Writing a memoir is high on the trend ladder right now. Yesterday, I read about a 35 year old man who has completed his memoir. Unusual for anyone to complete a memoir after a mere 35 years of living, but it seems this man did a whole lot of living in those three and a half decades. Much of it was negative but ends up on the positive side. His memoir is meant to be an example to others rather than a treasured story.
Today's poster is the perfect springboard for memoir writers. My initial thought was that there are also a good many events or situations in our lives that we might not want to revisit. I do know, from experience, that writing about the bad things that happen is an aid to healing. This kind of writing can also allow us to look at whatever happened a bit more objectively which can lead to better understanding. All that adds up to a positive.
The biggest obstacle for those who would like to write a memoir is often Where do I begin? It's not necessary to begin with the day you were born. Nor is it necessary to think you have to write an entire book. Try writing bits and pieces instead. Write a story about the time you visited a grandparent you'd never met before. Write another story about the time you didn't make team captain in your chosen sport. Write a story about the day you met the person you would eventually marry. Write lots of stories about your life and keep them in a file. As the file grows, so will the base for your memoir book.
My annual state authors contest has a category for Memoir. That category receives the greatest number of entries in the contest.
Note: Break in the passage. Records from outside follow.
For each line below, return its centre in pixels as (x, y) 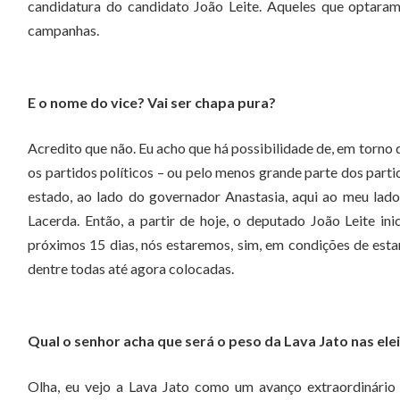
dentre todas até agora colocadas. (131, 268)
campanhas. (63, 30)
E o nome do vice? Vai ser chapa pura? (152, 102)

Why? Unlike fiction, memoir stories have happened and all the writer needs to do is bring them to mind and write about whatever occurred. To be a winner, however, the writer must present the story with all the tools he/she has in the writer's kit bag. The story needs to capture the reader (and the judge!). It needs to be written with sensory details, pleasing phrases, active verbs and more. Another reason is that we like to revisit our childhood or early adulthood memories--to feel a few things twice, as the poster says.
A memoir should not only entertain; the reader should gain some lesson or insight. It's much the same as writing the personal essay where a universal truth should be revealed somewhere within the essay's story.
When you've finished writing a part, or all, of your memoir, look at it as objectively as you can. Ask yourself what others might gain from reading it. What might a reader relate to? What life lesson is there for the reader to see? Is there any emotion present--joy, sorrow, humor, anger and more?
It's not only celebrities who can write a publishable memoir. You can, too. Or, you can write your memoir as a legacy to leave for your family members. I keep a hard copy of all that I write in a large loose leaf binder; actually, there are two filled at this point. I divided the writing into sections. One of them is Family Stories. My memoir section!
There are many websites that give definition to memoir vs autobiography. Take a look at one of them. Note that the memoir is a more personal account. Being personal is the main reason I prefer memoir. How about you? Do you read them? Do you write memoir pieces?